* _Assigned task_
All that is needed is an exact copy of the lines from the beginning of the data below through the line containing "data)[ 17 ]", minus the pictures.

:: Source data

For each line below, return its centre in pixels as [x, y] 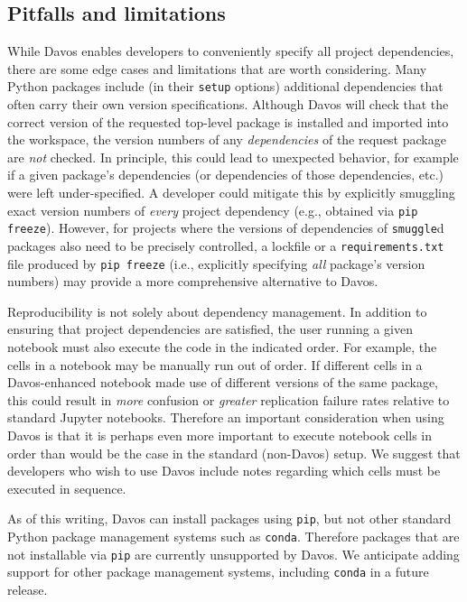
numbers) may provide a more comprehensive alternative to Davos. [193, 281]
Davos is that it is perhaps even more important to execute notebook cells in [220, 435]
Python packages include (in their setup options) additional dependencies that [225, 86]
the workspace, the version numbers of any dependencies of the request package [227, 139]
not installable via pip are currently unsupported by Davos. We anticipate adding [233, 554]
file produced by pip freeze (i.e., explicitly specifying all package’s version [216, 263]
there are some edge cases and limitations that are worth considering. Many [217, 68]
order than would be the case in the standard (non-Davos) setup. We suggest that [234, 453]
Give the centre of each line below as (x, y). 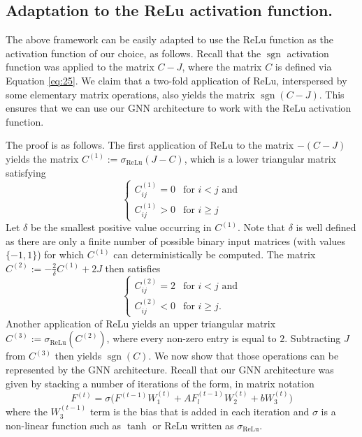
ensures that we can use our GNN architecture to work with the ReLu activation (179, 108)
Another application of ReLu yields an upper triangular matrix (141, 323)
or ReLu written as (193, 425)
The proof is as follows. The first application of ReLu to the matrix (150, 145)
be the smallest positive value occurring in (121, 227)
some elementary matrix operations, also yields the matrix (130, 94)
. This (332, 94)
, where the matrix (222, 67)
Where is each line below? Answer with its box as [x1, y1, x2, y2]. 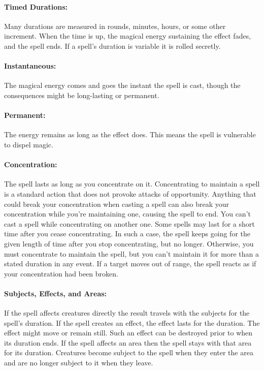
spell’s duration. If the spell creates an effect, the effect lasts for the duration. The [4, 317, 260, 328]
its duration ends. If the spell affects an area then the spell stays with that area [4, 337, 252, 348]
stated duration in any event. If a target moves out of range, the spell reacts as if [4, 258, 256, 269]
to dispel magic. [4, 139, 53, 149]
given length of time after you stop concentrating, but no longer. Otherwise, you [4, 238, 254, 249]
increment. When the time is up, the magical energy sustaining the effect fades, [4, 30, 251, 41]
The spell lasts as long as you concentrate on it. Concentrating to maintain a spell [4, 178, 260, 189]
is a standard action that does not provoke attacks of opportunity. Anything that [4, 188, 256, 199]
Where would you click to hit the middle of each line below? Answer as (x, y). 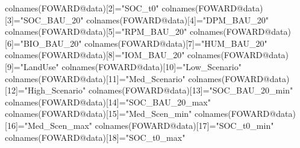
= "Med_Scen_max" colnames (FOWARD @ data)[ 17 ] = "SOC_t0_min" (146, 125)
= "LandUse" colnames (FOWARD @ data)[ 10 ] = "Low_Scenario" (127, 66)
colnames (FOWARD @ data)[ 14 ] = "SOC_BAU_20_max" (108, 102)
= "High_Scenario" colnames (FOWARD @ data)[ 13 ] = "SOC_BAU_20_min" (155, 90)
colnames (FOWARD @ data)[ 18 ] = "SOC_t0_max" (95, 137)
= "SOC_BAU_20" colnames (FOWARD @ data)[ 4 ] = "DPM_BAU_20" (141, 19)
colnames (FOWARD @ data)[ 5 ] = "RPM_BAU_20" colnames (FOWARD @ (138, 31)
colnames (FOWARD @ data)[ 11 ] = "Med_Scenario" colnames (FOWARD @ (137, 78)
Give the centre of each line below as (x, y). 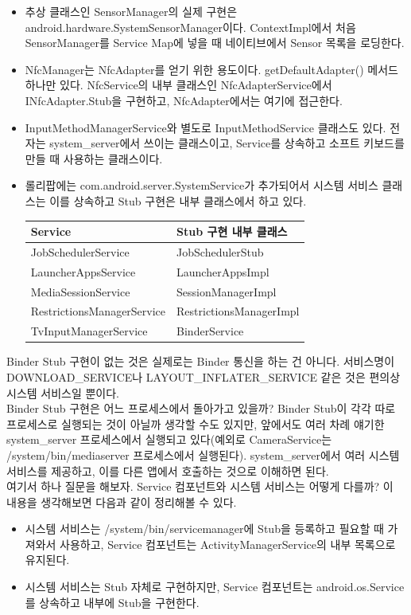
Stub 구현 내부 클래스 (232, 231)
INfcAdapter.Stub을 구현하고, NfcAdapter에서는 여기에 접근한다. (184, 100)
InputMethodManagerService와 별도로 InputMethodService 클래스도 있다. (205, 127)
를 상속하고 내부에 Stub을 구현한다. (112, 602)
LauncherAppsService (83, 271)
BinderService (210, 331)
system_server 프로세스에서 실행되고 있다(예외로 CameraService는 (169, 439)
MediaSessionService (80, 291)
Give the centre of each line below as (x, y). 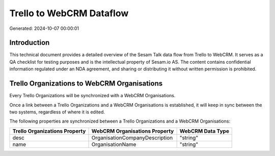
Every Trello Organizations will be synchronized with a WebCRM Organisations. (92, 96)
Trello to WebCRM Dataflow (69, 13)
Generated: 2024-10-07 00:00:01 (44, 28)
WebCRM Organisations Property (133, 131)
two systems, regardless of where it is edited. (57, 112)
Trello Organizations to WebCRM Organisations (86, 84)
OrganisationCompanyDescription (132, 138)
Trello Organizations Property (49, 131)
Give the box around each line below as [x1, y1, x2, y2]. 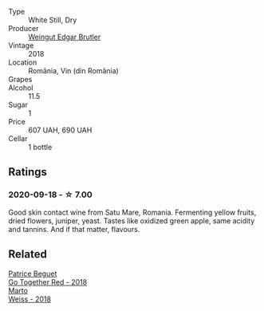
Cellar [8, 134, 28, 143]
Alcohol [8, 83, 33, 93]
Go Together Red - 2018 [8, 277, 88, 286]
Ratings [8, 165, 48, 179]
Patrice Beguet [8, 269, 57, 278]
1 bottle [28, 143, 53, 152]
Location [8, 57, 37, 67]
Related [8, 247, 48, 262]
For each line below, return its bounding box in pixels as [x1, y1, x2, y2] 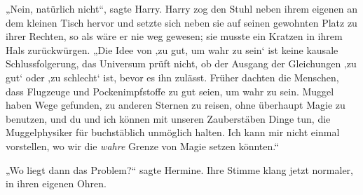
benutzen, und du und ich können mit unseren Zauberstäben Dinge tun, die [6, 111, 331, 126]
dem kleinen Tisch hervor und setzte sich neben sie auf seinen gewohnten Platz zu [6, 15, 357, 29]
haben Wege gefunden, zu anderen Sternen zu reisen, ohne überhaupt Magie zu [6, 97, 345, 112]
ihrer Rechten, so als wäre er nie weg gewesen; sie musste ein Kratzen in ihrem [6, 29, 343, 43]
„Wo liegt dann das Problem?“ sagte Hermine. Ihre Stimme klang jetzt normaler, [6, 162, 353, 177]
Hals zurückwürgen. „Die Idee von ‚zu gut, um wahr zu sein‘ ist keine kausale [6, 42, 338, 57]
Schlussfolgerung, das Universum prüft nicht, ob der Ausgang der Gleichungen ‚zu [6, 56, 357, 71]
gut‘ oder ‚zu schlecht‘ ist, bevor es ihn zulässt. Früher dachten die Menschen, [6, 69, 339, 84]

::::

* _Answer for the task_
For each line below, return its centre in pixels as [x, y] 
numbers) may provide a more comprehensive alternative to Davos. [193, 281]
Davos is that it is perhaps even more important to execute notebook cells in [220, 435]
Python packages include (in their setup options) additional dependencies that [225, 86]
the workspace, the version numbers of any dependencies of the request package [227, 139]
not installable via pip are currently unsupported by Davos. We anticipate adding [233, 554]
file produced by pip freeze (i.e., explicitly specifying all package’s version [216, 263]
there are some edge cases and limitations that are worth considering. Many [217, 68]
order than would be the case in the standard (non-Davos) setup. We suggest that [234, 453]
Give the centre of each line below as (x, y). 
ensures that we can use our GNN architecture to work with the ReLu activation (179, 108)
Another application of ReLu yields an upper triangular matrix (141, 323)
or ReLu written as (193, 425)
The proof is as follows. The first application of ReLu to the matrix (150, 145)
be the smallest positive value occurring in (121, 227)
some elementary matrix operations, also yields the matrix (130, 94)
. This (332, 94)
, where the matrix (222, 67)
Where is each line below? Answer with its box as [x1, y1, x2, y2]. 
spell’s duration. If the spell creates an effect, the effect lasts for the duration. The [4, 317, 260, 328]
its duration ends. If the spell affects an area then the spell stays with that area [4, 337, 252, 348]
stated duration in any event. If a target moves out of range, the spell reacts as if [4, 258, 256, 269]
to dispel magic. [4, 139, 53, 149]
given length of time after you stop concentrating, but no longer. Otherwise, you [4, 238, 254, 249]
increment. When the time is up, the magical energy sustaining the effect fades, [4, 30, 251, 41]
The spell lasts as long as you concentrate on it. Concentrating to maintain a spell [4, 178, 260, 189]
is a standard action that does not provoke attacks of opportunity. Anything that [4, 188, 256, 199]
Where would you click to hit the middle of each line below? Answer as (x, y). 
= "Med_Scen_max" colnames (FOWARD @ data)[ 17 ] = "SOC_t0_min" (146, 125)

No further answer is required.